Continuing, Wurzbacher added that "With Mammoth, we can leverage our ability to quickly multiply our modular technology and significantly scale our operations. We are building the foundation for a climate relevant gigaton-scale capacity, and we are starting deployment now to remain on track for this."

The US federal government has also recently announced its intention to pour billions of dollars into DAC research. Around the world, Australia and the UK are partnering to try other carbon eaters such as solar power and carbon-munching algae.

Seemingly in the lead in Iceland, Climeworks is looking to scale up its carbon capture to the megaton level by the end of the 2020s before its scale up to the gigaton level by 2050.
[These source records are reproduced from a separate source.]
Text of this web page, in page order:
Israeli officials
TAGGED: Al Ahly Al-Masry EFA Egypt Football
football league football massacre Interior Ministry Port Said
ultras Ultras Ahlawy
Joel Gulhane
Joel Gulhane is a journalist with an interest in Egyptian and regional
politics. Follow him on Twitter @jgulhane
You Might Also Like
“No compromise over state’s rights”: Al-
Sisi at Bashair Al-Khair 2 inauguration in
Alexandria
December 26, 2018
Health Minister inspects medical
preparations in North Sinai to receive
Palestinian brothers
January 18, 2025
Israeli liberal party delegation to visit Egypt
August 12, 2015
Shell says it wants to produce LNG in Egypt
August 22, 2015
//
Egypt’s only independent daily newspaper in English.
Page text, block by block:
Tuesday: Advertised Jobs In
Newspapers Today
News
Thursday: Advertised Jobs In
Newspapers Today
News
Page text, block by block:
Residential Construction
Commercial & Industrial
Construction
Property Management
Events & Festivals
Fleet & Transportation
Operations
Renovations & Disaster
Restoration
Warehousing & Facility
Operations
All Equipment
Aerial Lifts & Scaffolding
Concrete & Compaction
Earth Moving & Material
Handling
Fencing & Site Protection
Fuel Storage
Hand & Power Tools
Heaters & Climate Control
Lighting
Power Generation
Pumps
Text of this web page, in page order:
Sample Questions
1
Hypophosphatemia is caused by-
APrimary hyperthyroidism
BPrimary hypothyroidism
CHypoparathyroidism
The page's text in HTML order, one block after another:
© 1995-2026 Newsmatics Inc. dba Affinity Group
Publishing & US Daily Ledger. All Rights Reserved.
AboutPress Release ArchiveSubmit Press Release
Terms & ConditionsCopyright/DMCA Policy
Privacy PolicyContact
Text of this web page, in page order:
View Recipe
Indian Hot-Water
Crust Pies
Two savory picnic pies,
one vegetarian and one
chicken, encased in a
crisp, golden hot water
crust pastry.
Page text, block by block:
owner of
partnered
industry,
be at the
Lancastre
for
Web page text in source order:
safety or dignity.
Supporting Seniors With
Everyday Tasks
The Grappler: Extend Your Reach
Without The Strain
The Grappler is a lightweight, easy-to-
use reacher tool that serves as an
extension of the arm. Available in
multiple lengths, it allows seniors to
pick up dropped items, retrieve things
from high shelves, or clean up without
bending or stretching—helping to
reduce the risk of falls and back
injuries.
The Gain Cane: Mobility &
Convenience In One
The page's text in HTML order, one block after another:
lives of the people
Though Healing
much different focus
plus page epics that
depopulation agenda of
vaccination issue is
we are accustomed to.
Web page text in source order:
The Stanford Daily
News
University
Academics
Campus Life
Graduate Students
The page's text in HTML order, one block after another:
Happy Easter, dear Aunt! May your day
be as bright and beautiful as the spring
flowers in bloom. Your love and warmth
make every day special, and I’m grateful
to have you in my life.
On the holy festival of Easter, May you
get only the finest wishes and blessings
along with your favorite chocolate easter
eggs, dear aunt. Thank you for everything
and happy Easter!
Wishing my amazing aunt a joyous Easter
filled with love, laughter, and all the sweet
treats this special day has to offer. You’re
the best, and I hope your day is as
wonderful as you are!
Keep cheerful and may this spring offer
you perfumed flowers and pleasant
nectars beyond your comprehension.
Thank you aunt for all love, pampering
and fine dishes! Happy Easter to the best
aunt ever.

“Based on most successful scale-up curves, reaching gigaton by 2050 means delivering at multi-megaton scale by 2030," said Christoph Gebald, co-founder and co-CEO of Climeworks. "Nobody has ever built what we are building in DAC, and we are both humble and realistic that the most certain way to be successful is to run the technology in the real world as fast as possible. Our fast deployment cycles will enable us to have the most robust operations at multi-megaton scale.”

Earth’s population is currently responsible for producing over 30 billion tons of CO2 each year, which means that while ClimeWork's DAC facilities seem like an idea whose time has arrived, a herd of Mammoth and pods of Orca will be required to make real inroads at reversing the GHG trend.

Besides asking Canadian farmers to reduce and or desist in producing carbon dioxide and other GHGs, what is Canada’s role moving forward going to be?